Она взяла кисть своими пальцами, накрыла его дрожащую руку и начала водить по бумаге. Медленно. Терпеливо. Её волосы были убраны в тугую чёрную косичку — ни единого выбившегося локона, всё аккуратно, по-сестрински строго. Белое платье медсестры сидело на ней идеально — выглаженное, без единой складки, накрахмаленное, но не жёсткое, а мягко облегающее её хрупкие плечи.
Она помогала пациенту держать кисть.
Он плохо рисовал — линии выходили кривыми, цвета смешивались в грязные пятна. Но она не поправляла его, не переделывала. Она просто держала его руку, не давая ей упасть, и тихо говорила:
— Хорошо, вот так… вы молодец…
Рубен тогда остановился в дверях. Он не знал, сколько простоял так — минуту, пять, десять. Он смотрел на её профиль, на тёмные пряди, выбившиеся из плотной чёрной косы, на её голубые глаза, которые смотрели не на бумагу — на человека.
Она хорошо рисует, — подумал он тогда. Не как художник — как терапевт. Её рисунки не стремились к совершенству, но в них был свет. Простые линии, понятные образы, тепло, которое она вкладывала в каждое движение карандаша. Она рисовала не для того, чтобы впечатлить — чтобы помочь.
Он вспомнил, как она рисовала сама — в перерывах, когда пациенты засыпали. Цветы, солнце, собак. Её рисунки были простыми, почти детскими по исполнению, но в них чувствовалась рука человека, который умел видеть больше, чем линии и формы. Она не гналась за точностью — она гналась за тем, чтобы кто-то улыбнулся. И это было важнее любого мастерства.
«Пациенты не справляются с красками и кисточками», — сказала она однажды кому-то из коллег. — «Но это не значит, что им не нужно пробовать. Иногда человеку просто нужно знать, что ему помогают».
Рубен и сам красиво рисовал. Анатомию. Нервы, сосуды, срезы мозга — с идеальной точностью, с любовью одержимого учёного. Его рисунки можно было вешать в анатомическом театре. Но её рисунки… он запомнил их не за мастерство. А за свет, который в них был.
Он представил это: чистый лист, карандаш, свет из окна. И она — сидящая неподвижно. Он начнёт с линии плеч, потом перейдёт к шее, к изгибу ключицы. Точность. Анатомия. Никаких ошибок.
Он взял бы карандаш. И замер.
Потому что понял — он не знает, как рисовать улыбку.
Он знал, как рисуется каждая кость её лица. Знал, где проходит лицевой нерв, как сокращаются мышцы, когда человек смеётся. Он мог бы нарисовать её череп с закрытыми глазами. Мог бы воспроизвести каждый сосуд, каждую тень под скулами, каждую морщинку у глаз. Но улыбку — нет. Не потому что она сложная. Потому что он никогда не смотрел на неё так, чтобы запомнить.
Он смотрел на её волосы, на её глаза, на её руки. Он сравнивал её с Лаурой.
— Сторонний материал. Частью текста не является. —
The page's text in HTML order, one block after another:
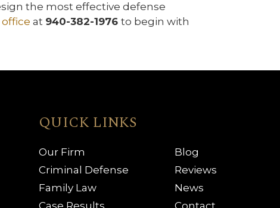
the most effective defense
at 940-382-1976 to begin with
QUICK LINKS
Our Firm
Criminal Defense
Family Law
Case Results
Blog
Reviews
News
Contact
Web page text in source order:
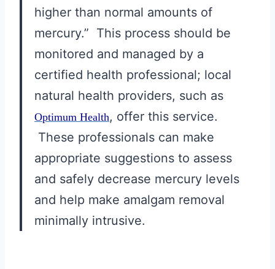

Он искал в ней ту, другую. Но он никогда не смотрел на неё просто как на Лиру. Как на человека, который улыбался пациентам. Который тихо смеялся, прикрывая рот ладонью. Который умел делать тепло из ничего.
Я не знаю её, — понял он.
Это было не сожаление — это было уравнение, в котором не хватало переменной. Он мог нарисовать её тело до последнего нерва, но не мог нарисовать то, что делало её ею.
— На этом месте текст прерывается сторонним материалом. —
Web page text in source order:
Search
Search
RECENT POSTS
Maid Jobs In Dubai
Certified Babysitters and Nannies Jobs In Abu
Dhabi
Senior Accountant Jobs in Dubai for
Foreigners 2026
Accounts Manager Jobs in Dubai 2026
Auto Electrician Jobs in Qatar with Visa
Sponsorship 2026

И это знание — холодное, точное, как скальпель — оказалось тяжелее любой боли, которую он когда-либо чувствовал. Он не знал её. Он знал её форму, её голос, её запах. Но не её.
Он смотрел в пустоту перед собой, и в этой пустоте отражалась его собственная слепота. Всё это время он держал её, защищал, мучил, спасал — но он никогда не пытался увидеть. Только обладать. Только сравнивать. Только воспроизводить.
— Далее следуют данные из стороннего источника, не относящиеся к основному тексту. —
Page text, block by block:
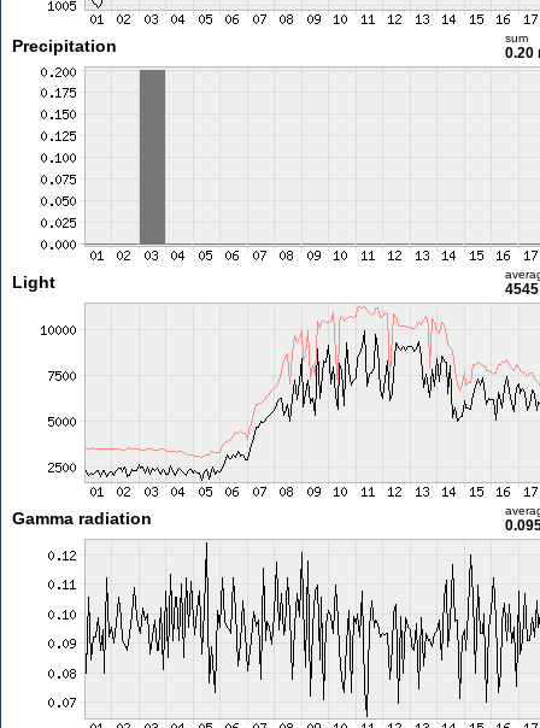
Precipitation sum
0.20
Light
Gamma radiation

Когда я выберусь, — подумал он, и мысль была спокойной, без страсти, без смущения. — Когда найду её уже там, в реальности… я сяду напротив и буду смотреть. Не чтобы изучить. Чтобы увидеть.
Он не знал, сможет ли. Не знал, захочет ли она позволить. Но впервые за долгое время он хотел не отнять, а понять. Не зафиксировать, а узнать.
Но сначала — найти. Пока она ещё жива. Пока система не добралась до неё. Пока Лаура не сделала с ней то, что она хотела.
Он шагнул в пустоту. Система снова сомкнулась вокруг него, как холодная вода, готовая нести его туда, куда он направит. Но в этот раз он не выбирал направление. Он просто шёл. Зная, что где-то там, в чужом слое, за границей, которую он должен будет пробить, она ждёт. Или не ждёт. Но он всё равно придёт.